> **What this task involves**:
Reproduce, with no edits, the line that contains "bugs or crashes" and all the lines that follow it, ending with the last line of the records.

> **Information shown**:

* * * * *

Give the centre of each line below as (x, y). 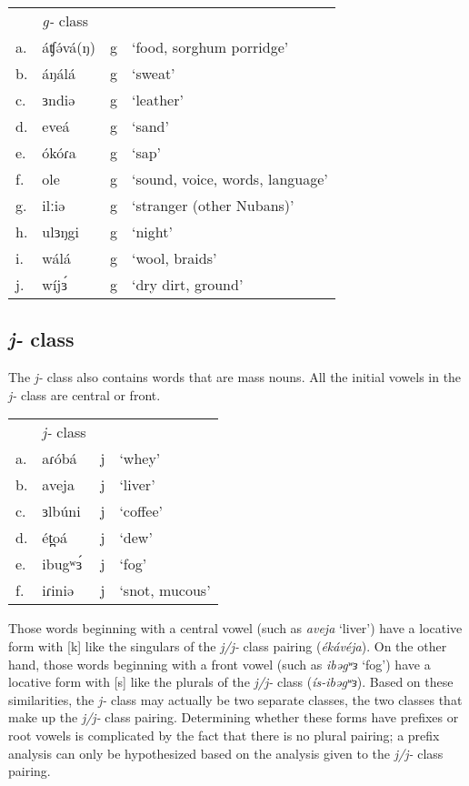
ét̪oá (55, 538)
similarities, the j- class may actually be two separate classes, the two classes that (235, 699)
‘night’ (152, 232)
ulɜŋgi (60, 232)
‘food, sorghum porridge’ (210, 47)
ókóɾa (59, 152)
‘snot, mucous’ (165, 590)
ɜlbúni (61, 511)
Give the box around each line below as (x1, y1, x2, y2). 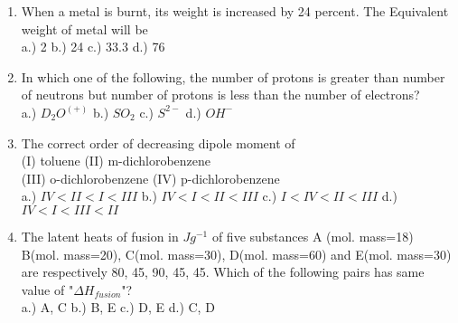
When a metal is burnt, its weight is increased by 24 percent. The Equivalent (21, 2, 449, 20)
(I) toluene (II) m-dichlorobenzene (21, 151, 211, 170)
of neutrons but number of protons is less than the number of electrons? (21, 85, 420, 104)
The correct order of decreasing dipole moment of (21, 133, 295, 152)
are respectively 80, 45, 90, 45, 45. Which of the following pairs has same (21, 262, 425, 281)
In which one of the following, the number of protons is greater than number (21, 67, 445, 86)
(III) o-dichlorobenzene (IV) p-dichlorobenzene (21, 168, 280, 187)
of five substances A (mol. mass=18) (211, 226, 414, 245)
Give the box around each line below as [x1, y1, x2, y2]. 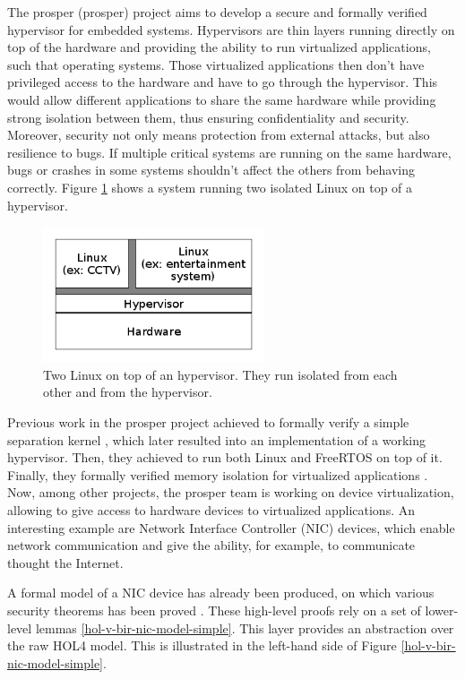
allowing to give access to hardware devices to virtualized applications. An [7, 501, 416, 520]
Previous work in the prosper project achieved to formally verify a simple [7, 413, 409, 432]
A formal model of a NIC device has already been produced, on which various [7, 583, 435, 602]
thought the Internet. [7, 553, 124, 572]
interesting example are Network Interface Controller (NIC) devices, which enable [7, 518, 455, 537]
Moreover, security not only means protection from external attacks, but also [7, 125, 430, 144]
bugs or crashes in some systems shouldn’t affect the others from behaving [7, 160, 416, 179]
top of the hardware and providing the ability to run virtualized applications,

* * * * *

> **Task response**:
bugs or crashes in some systems shouldn’t affect the others from behaving [7, 160, 416, 179]
top of the hardware and providing the ability to run virtualized applications,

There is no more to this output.